■ **WHAT NEEDS TO BE DONE**: Leave the pictures out, and transcribe the material below exactly from the line with "45% conviction. Genuine cross-domain" to the line with "we highly recommend", both lines included.

■ **RECORDS SUPPLIED**:
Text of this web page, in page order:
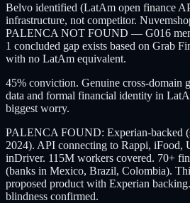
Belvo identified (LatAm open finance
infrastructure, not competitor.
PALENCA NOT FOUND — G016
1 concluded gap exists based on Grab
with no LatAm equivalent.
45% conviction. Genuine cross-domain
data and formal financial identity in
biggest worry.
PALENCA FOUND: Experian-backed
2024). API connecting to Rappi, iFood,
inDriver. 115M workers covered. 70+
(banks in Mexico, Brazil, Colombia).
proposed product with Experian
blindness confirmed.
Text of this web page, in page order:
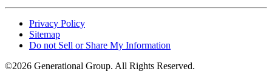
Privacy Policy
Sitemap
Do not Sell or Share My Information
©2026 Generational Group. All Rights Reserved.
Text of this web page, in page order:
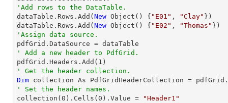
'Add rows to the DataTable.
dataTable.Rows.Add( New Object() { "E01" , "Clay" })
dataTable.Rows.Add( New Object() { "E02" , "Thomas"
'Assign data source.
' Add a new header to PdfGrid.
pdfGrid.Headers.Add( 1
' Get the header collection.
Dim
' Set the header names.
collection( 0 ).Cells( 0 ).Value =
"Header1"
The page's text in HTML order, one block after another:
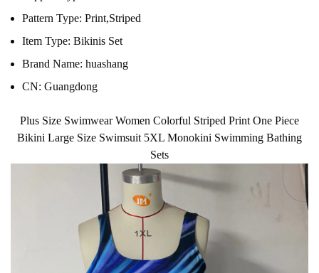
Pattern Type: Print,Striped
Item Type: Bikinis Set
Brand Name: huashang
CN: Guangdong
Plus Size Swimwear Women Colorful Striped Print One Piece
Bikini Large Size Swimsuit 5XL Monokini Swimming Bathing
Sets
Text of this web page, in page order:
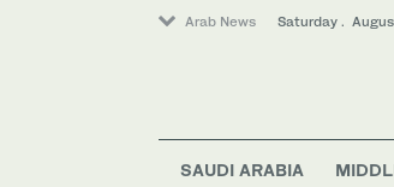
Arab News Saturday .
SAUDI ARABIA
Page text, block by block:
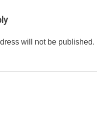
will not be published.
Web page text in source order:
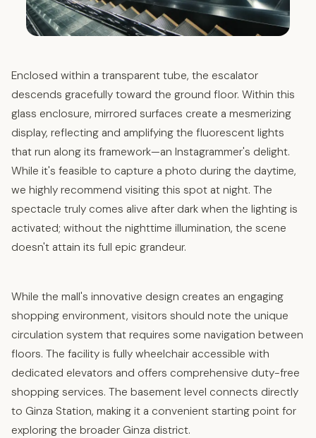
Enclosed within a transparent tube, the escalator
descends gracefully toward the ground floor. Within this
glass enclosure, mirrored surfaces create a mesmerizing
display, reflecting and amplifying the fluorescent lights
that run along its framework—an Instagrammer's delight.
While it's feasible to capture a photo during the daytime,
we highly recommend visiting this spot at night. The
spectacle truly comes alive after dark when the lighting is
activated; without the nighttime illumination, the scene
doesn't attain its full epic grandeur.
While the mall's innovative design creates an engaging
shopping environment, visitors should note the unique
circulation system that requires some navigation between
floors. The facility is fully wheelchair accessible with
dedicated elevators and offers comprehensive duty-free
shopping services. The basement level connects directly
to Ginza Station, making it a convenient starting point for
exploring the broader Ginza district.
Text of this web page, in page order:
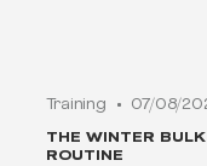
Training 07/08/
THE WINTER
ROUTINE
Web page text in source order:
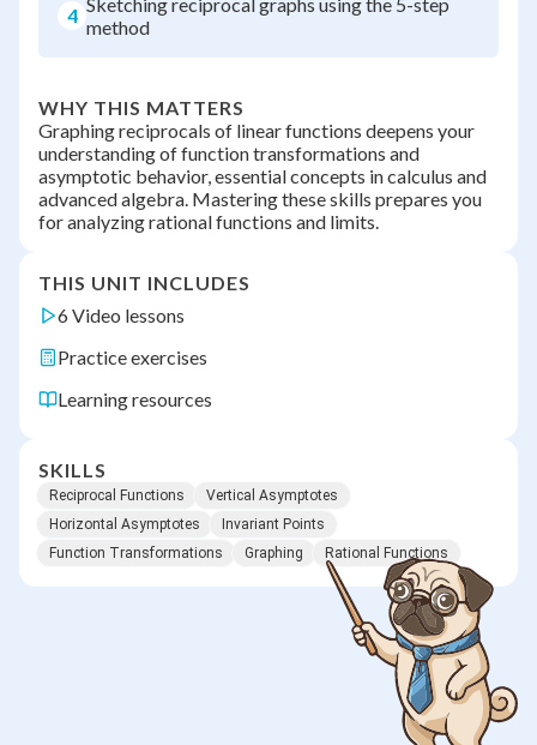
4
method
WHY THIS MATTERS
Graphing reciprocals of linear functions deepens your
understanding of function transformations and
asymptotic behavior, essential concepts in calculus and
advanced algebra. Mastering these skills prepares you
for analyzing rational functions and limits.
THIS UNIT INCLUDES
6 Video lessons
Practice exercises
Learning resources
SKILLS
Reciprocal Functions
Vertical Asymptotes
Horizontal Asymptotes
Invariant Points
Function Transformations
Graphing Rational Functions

■ **WRITTEN ANSWER**:
45% conviction. Genuine cross-domain
data and formal financial identity in
biggest worry.
PALENCA FOUND: Experian-backed
2024). API connecting to Rappi, iFood,
inDriver. 115M workers covered. 70+
(banks in Mexico, Brazil, Colombia).
proposed product with Experian
blindness confirmed.
Text of this web page, in page order:
Privacy Policy
Sitemap
Do not Sell or Share My Information
©2026 Generational Group. All Rights Reserved.
Text of this web page, in page order:
'Add rows to the DataTable.
dataTable.Rows.Add( New Object() { "E01" , "Clay" })
dataTable.Rows.Add( New Object() { "E02" , "Thomas"
'Assign data source.
' Add a new header to PdfGrid.
pdfGrid.Headers.Add( 1
' Get the header collection.
Dim
' Set the header names.
collection( 0 ).Cells( 0 ).Value =
"Header1"
The page's text in HTML order, one block after another:
Pattern Type: Print,Striped
Item Type: Bikinis Set
Brand Name: huashang
CN: Guangdong
Plus Size Swimwear Women Colorful Striped Print One Piece
Bikini Large Size Swimsuit 5XL Monokini Swimming Bathing
Sets
Text of this web page, in page order:
Arab News Saturday .
SAUDI ARABIA
Page text, block by block:
will not be published.
Web page text in source order:
Enclosed within a transparent tube, the escalator
descends gracefully toward the ground floor. Within this
glass enclosure, mirrored surfaces create a mesmerizing
display, reflecting and amplifying the fluorescent lights
that run along its framework—an Instagrammer's delight.
While it's feasible to capture a photo during the daytime,
we highly recommend visiting this spot at night. The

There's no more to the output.